You won’t find General Tso’s chicken or moo shu pork on the menu, nor will your food arrive in the familiar white cardboard cartons. What you will find is an emperor’s feast. At least that’s what it says on the website, which ceremoniously announces the opening of Master chef Guo Wenjun’s first Manhattan restaurant on Aug. 16.
That site also advises:
Master Chef Guo has had extensive training at the finest academies and has studied under the elite masters of this era. At the age of 14, Guo Wenjun became the disciple of Master Chef Ding Guangzhou, a seventh generation disciple in the line of royal chefs. Following this, in 1983 he continued his training at the National Youth Chef instructional program. In 1992 he had further training in Hong Kong at the Hong Kong International Haute training program.

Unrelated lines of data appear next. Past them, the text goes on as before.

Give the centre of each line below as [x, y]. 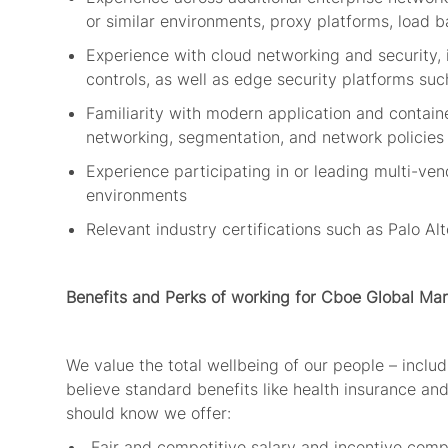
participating [222, 171]
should [90, 413]
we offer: [197, 413]
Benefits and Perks [136, 297]
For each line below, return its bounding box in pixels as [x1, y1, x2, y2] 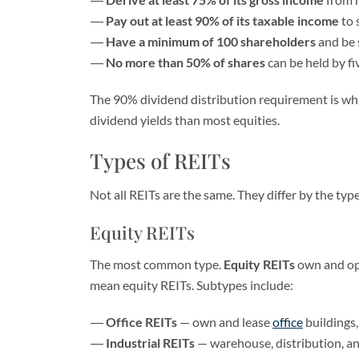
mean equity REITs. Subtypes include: [90, 277, 293, 292]
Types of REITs [90, 147, 231, 175]
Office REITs [106, 314, 177, 329]
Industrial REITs [106, 335, 195, 350]
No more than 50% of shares [106, 54, 265, 70]
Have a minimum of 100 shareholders [106, 34, 316, 49]
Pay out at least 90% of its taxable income [106, 13, 339, 28]
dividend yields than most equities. [90, 112, 280, 127]
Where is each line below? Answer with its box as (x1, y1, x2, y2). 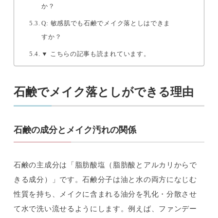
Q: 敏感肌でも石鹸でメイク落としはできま (41, 19, 171, 27)
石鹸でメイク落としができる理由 (14, 85, 194, 98)
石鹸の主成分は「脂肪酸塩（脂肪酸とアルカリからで (14, 161, 197, 169)
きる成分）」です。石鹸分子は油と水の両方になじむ (14, 175, 197, 184)
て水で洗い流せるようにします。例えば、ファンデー (14, 204, 197, 213)
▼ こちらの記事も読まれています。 (41, 50, 150, 58)
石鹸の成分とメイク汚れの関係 (14, 125, 136, 135)
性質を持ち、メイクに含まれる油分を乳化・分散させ (14, 190, 197, 199)
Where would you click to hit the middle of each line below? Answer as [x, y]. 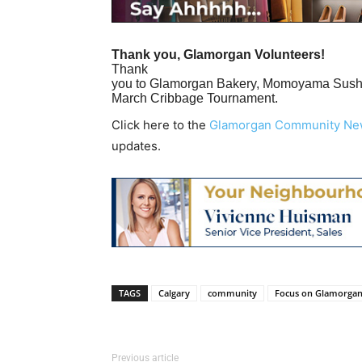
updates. [136, 146]
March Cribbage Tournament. [195, 99]
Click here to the [160, 125]
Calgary [174, 293]
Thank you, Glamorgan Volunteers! [218, 55]
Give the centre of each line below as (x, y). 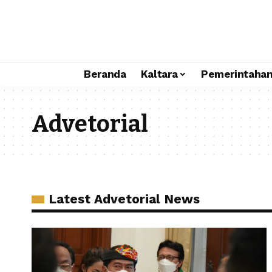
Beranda (105, 74)
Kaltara (159, 74)
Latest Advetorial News (124, 199)
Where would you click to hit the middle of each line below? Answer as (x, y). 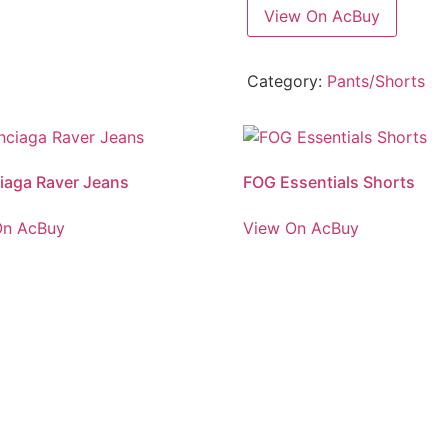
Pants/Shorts (375, 80)
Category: (286, 80)
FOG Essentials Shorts (329, 181)
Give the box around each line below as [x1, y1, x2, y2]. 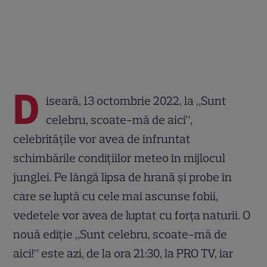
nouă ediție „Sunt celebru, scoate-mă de [13, 226, 228, 241]
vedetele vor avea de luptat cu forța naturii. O [13, 207, 251, 222]
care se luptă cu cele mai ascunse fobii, [13, 188, 219, 203]
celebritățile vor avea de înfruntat [13, 131, 191, 146]
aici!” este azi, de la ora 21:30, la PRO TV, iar [13, 246, 234, 260]
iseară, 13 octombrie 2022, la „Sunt [46, 93, 227, 108]
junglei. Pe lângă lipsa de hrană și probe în [13, 169, 232, 184]
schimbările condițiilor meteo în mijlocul [13, 150, 226, 165]
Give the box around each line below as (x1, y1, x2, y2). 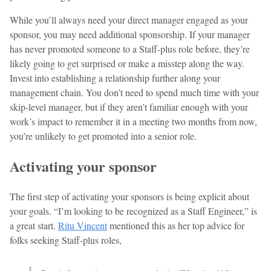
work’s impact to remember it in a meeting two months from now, (10, 114, 257, 128)
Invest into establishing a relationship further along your (10, 71, 220, 84)
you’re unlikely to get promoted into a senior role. (10, 129, 197, 142)
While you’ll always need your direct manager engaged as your (10, 13, 248, 26)
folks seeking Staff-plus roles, (10, 233, 122, 246)
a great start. (10, 218, 58, 232)
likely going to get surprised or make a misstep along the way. (10, 56, 244, 70)
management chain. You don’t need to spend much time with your (10, 85, 259, 99)
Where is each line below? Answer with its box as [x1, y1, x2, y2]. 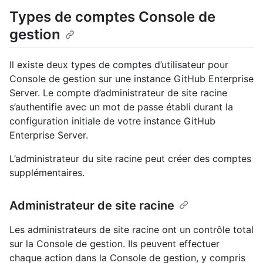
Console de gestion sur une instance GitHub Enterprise [9, 73, 254, 85]
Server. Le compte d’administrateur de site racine [9, 87, 227, 99]
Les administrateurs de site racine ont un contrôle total [9, 224, 254, 236]
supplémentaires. [9, 167, 85, 179]
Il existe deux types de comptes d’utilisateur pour [9, 59, 228, 71]
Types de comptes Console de [9, 8, 215, 26]
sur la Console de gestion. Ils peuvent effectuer [9, 238, 220, 250]
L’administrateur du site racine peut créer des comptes [9, 153, 251, 165]
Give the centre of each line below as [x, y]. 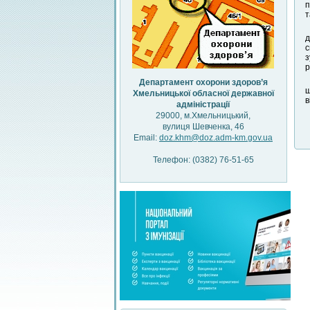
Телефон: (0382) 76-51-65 [203, 160]
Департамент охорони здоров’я [203, 82]
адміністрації [203, 104]
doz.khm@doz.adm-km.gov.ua [216, 138]
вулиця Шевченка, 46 [203, 127]
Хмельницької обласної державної [203, 93]
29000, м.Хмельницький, [203, 116]
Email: [146, 138]
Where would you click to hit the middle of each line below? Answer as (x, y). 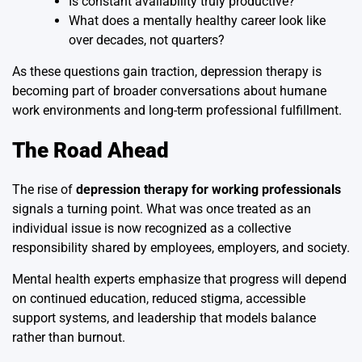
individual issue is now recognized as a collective (152, 229)
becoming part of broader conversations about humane (169, 91)
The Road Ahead (90, 150)
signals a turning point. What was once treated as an (162, 209)
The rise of (44, 190)
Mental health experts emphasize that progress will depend (179, 280)
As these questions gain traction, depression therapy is (167, 72)
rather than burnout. (69, 338)
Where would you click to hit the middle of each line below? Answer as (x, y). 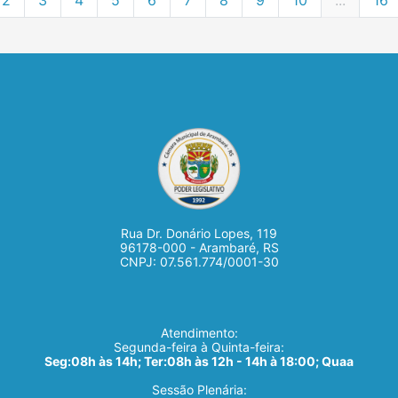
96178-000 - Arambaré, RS (199, 247)
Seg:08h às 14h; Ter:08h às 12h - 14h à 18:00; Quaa (199, 361)
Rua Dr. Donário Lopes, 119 (199, 233)
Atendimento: (199, 332)
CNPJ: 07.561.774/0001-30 (199, 261)
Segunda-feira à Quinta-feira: (199, 346)
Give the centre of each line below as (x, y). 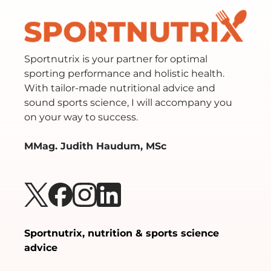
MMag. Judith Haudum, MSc (95, 146)
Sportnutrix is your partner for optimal (116, 59)
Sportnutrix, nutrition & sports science (122, 233)
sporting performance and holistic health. (124, 74)
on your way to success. (81, 117)
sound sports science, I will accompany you (128, 103)
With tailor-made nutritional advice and (120, 88)
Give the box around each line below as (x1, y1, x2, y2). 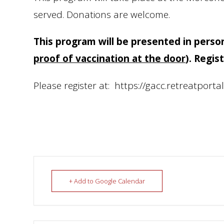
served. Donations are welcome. (33, 8, 170, 21)
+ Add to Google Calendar (69, 176, 145, 185)
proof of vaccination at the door (33, 52, 186, 65)
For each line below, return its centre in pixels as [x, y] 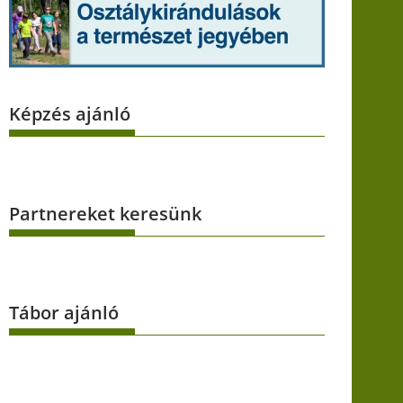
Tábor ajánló [64, 313]
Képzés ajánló [70, 114]
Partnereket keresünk [105, 213]
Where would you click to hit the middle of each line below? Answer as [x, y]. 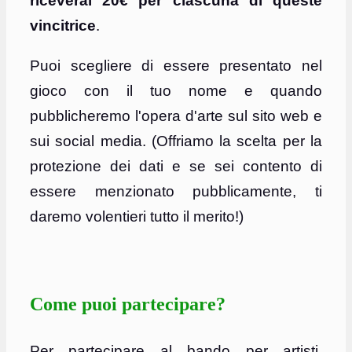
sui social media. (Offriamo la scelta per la [176, 141]
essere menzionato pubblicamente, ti [176, 192]
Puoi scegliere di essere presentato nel [176, 66]
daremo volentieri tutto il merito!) [137, 217]
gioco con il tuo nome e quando [176, 91]
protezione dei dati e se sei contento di [176, 167]
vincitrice [63, 26]
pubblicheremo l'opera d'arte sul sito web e [176, 116]
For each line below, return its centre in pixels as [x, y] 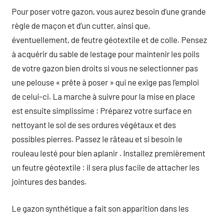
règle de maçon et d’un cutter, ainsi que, [81, 25]
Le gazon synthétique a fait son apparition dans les [100, 208]
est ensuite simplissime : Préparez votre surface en [102, 110]
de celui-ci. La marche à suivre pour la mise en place [103, 96]
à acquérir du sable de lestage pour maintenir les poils [106, 54]
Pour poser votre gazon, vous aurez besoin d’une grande [109, 11]
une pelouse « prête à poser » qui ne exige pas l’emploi [105, 82]
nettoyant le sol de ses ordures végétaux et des [94, 125]
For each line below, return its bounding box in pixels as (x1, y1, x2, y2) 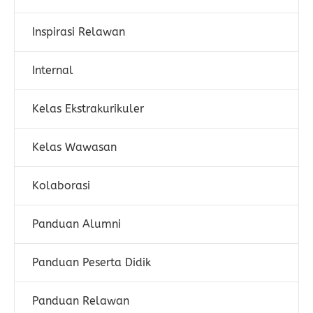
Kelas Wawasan (32, 140, 117, 154)
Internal (32, 64, 73, 77)
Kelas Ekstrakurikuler (32, 102, 144, 115)
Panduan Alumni (32, 217, 121, 231)
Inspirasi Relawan (32, 25, 125, 38)
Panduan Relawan (32, 294, 129, 307)
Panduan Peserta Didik (32, 256, 151, 269)
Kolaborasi (32, 179, 90, 192)
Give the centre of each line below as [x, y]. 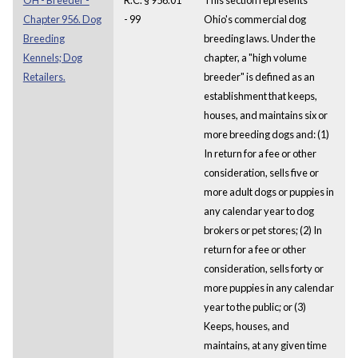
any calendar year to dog [259, 211]
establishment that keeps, [260, 95]
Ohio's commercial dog [255, 19]
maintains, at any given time [265, 345]
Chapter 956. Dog [62, 19]
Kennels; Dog [52, 57]
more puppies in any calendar [268, 287]
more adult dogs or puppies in [268, 191]
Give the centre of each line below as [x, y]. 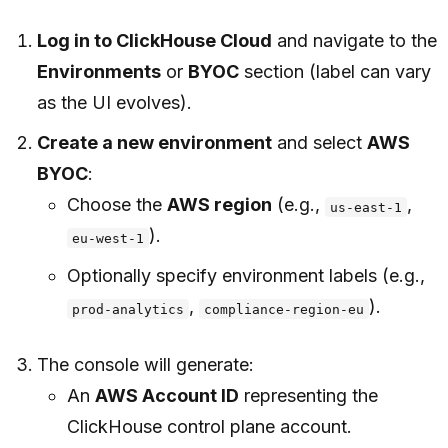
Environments [99, 72]
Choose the [116, 205]
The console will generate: [146, 365]
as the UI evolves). [115, 103]
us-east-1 [365, 207]
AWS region [219, 205]
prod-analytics [127, 309]
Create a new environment [155, 143]
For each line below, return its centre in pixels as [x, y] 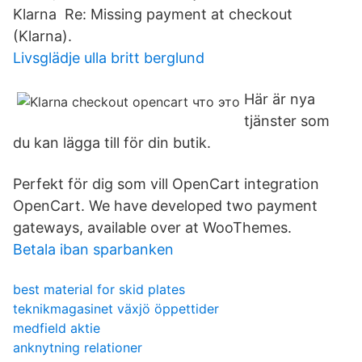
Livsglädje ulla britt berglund [109, 58]
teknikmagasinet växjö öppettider [116, 309]
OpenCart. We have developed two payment [165, 206]
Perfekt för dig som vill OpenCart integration [166, 184]
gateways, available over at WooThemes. [152, 227]
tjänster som [287, 121]
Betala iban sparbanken [93, 249]
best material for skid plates [99, 289]
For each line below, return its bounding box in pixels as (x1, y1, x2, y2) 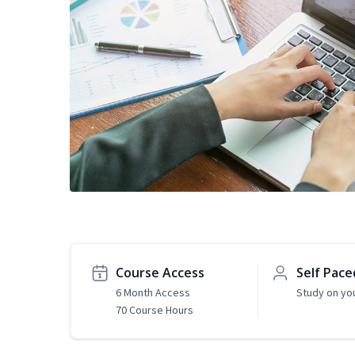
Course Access (116, 264, 204, 282)
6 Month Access (116, 285, 190, 300)
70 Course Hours (116, 303, 193, 318)
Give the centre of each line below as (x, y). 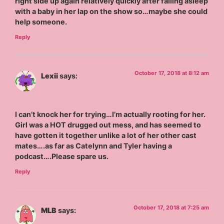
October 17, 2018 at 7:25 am (171, 207)
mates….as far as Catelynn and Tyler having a (94, 146)
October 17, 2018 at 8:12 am (171, 73)
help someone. (41, 22)
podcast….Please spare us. (62, 156)
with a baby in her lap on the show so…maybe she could (111, 11)
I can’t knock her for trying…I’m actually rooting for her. (110, 114)
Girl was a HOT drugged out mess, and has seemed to (108, 125)
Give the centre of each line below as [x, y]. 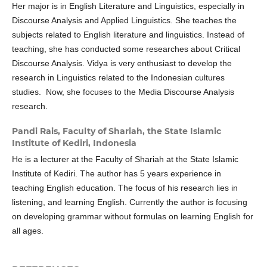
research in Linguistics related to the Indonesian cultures [118, 78]
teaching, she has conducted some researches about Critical [126, 49]
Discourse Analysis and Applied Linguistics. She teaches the [124, 21]
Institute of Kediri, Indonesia [74, 143]
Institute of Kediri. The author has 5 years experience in [116, 174]
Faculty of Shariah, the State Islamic [142, 131]
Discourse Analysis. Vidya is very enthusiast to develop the [122, 63]
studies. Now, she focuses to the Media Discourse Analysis [123, 92]

There’s more — much more. But suffice it to say that Chef Guo’s 19-course feeding marathon is a compilation of high-priced ingredients (tofu and caviar, pan fried foie gras au jus, taiji black truffle, authentic and tranditional [sic] Wagyu beef) mixed with quasi-poetic nonsense (butterfly falls in love with the flower, hundred happinesses and eight treasures in a pouch bag). The cost of finding out what culinary surprises lurk behind those metaphors? $518(!) a person … prepaid!
Chef Guo, 135 E. 50th Street, 212-866-9888.